Белинда удивленно вскинула голову.

– Как? – ахнула она. – Вы хотите сказать, что ее повесили потому, что у кого-то случились колики в животе? Это невозможно!

Ханна обернулась и злобно посмотрела на нее; ее прищуренные карие глазки поблескивали под тонкими бровями.

– У нас были неопровержимые улики! Ведьма Фостер поссорилась с Гуди Дунбар менее чем за две недели до того, как все это случилось. А Фрэнсис Майлз привиделся сон, в котором ей открылось, что Элизабет Фостер – ведьма! Какие еще нужны доказательства?

Ее виновность не подлежит сомнению. Господин Кэди провел судебное заседание по всем правилам и вынес справедливый вердикт.

– Но это же несправедливо! – воскликнула Белинда. – Откуда вам знать, что именно Элизабет Фостер наслала на Гуди Дунбар болезнь или что из-за нее погибли цыплята, а корова перестала давать молоко? Все эти несчастья могли случиться одновременно лишь по чистому совпадению. А что касается того сна…

– Богохульство! – заорала Ханна и влепила Белинде увесистую пощечину. Потрясенная девушка отшатнулась и приложила дрожащую руку к горящей щеке, а Ханна яростно выкрикнула: – Не смей больше произносить подобную дьявольщину, Белинда Кэди, а не то донесу на тебя господину! Уж он-то найдет на тебя управу!

Поскольку они снова въехали в лес, Ханна сосредоточила свое внимание на лошади и повозке.

Белинда молча смотрела на нее, едва сдерживая ярость. Затем заговорила негромко, угрожающе, и голос ее звенел:

– Никогда больше ко мне не прикасайся. Никогда!

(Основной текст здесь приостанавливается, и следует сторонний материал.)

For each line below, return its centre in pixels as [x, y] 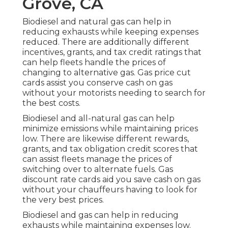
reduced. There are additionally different [106, 42]
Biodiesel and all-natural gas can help [98, 119]
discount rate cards [61, 180]
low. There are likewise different [88, 139]
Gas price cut [164, 73]
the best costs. [51, 103]
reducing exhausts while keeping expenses [110, 32]
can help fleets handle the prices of [94, 63]
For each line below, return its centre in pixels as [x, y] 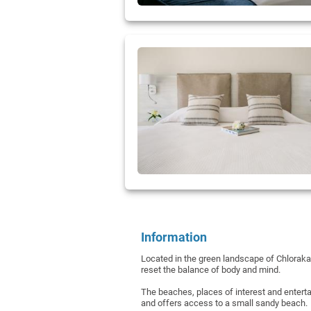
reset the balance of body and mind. [211, 269]
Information [174, 237]
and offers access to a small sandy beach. [224, 303]
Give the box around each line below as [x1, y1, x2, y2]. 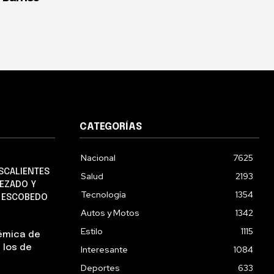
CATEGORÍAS [80, 122, 142, 133]
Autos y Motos [81, 207, 139, 219]
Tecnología [81, 189, 126, 201]
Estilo [81, 226, 103, 237]
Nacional [81, 152, 116, 164]
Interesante [81, 244, 128, 256]
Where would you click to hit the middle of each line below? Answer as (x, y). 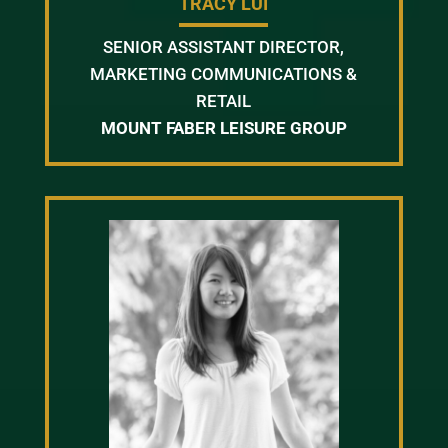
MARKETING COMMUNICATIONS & (224, 74)
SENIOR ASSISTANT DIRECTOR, (224, 47)
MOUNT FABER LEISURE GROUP (223, 128)
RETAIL (224, 101)
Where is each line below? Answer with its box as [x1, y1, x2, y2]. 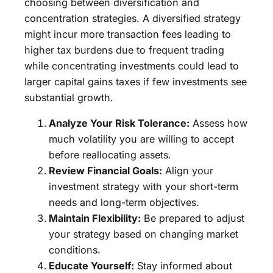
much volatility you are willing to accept [49, 132, 234, 145]
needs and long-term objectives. [49, 196, 199, 208]
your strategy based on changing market [49, 227, 238, 240]
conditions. [49, 243, 101, 256]
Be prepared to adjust [141, 211, 244, 224]
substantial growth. [24, 91, 113, 104]
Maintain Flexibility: [49, 211, 141, 224]
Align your [162, 164, 213, 177]
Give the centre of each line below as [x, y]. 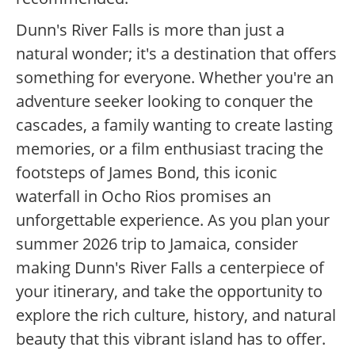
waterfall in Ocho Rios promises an [143, 197]
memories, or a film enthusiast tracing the [170, 149]
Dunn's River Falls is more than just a [150, 30]
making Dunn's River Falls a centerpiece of [170, 268]
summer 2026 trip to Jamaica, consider [157, 244]
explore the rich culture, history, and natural [176, 315]
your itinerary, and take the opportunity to [169, 292]
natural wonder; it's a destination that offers [176, 54]
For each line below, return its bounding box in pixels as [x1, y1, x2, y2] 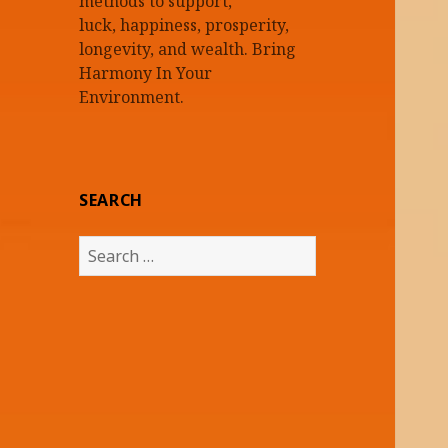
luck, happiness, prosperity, [79, 13, 290, 36]
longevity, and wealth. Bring [79, 37, 297, 60]
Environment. [79, 85, 185, 108]
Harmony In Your [79, 61, 213, 84]
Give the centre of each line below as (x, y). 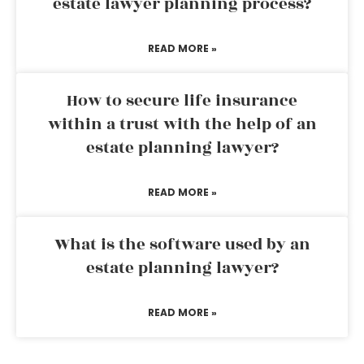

А не то пожалеешь, что на свет родилась!

Ничего не ответив, Ханна криво ухмыльнулась. Глаза ее сверкали зло и враждебно.

Белинда погрузилась в молчание. Куда она попала? Сердце ее сжималось от страха. Она поняла, что страх перед ведьмами в деревне Сейлем одержал победу над разумом, стал каким-то массовым помешательством. Судя по всему, даже самых призрачных улик было достаточно, чтобы осудить человека на смерть. Девушка дрожала и зябко куталась в плащ. Ее мысли вернулись к кузену. Боже, каков же он, этот человек, в доме которого ей предстоит жить?

Наконец повозка выехала из леса на обширную поляну, и Белинда увидела длинный прямоугольный дом с остро скошенной крышей. Он стоял посреди аккуратных полей; сбоку расположились сараи и амбар. Вечерние сумерки уже сгустились, но темная громада здания четко выделялась на фоне неба и казалась крепостью, возвышавшейся над окрестными пашнями, неприступным бастионом, обращенным к лесам и холмам. Окна, словно радушно зазывая, светились желтым теплом. Вот ее новый дом – к лучшему это или к худшему.

Белинда снова ощутила беспокойство, но, с другой стороны, она так давно жаждала обрести кров и домашний уют. Девушка вымокла до нитки, озябла и совершенно выбилась из сил. Когда лошадь встала перед зданием, Белинда немедля выбралась из фургона.

Молчаливый слуга поспешил к ним, чтобы завести лошадь в сарай. Ханна приблизилась к массивным дубовым дверям и резко их распахнула. Белинда вошла внутрь и, поставив тяжелый сундук, огляделась по сторонам.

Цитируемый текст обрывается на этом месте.